Task to carry out: Could you restate the data word for word and drop the pictures?

Given data:

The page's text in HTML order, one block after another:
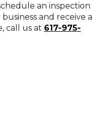
an inspection
and receive a
call us at 617-975-
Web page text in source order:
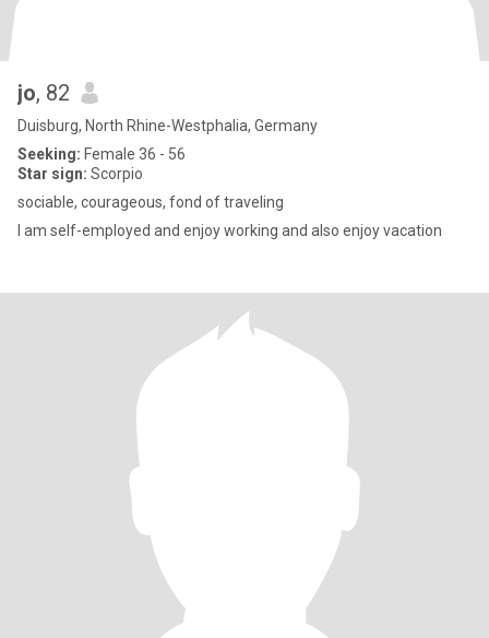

Answer to the problem:
The page's text in HTML order, one block after another:
an inspection
and receive a
call us at 617-975-
Web page text in source order:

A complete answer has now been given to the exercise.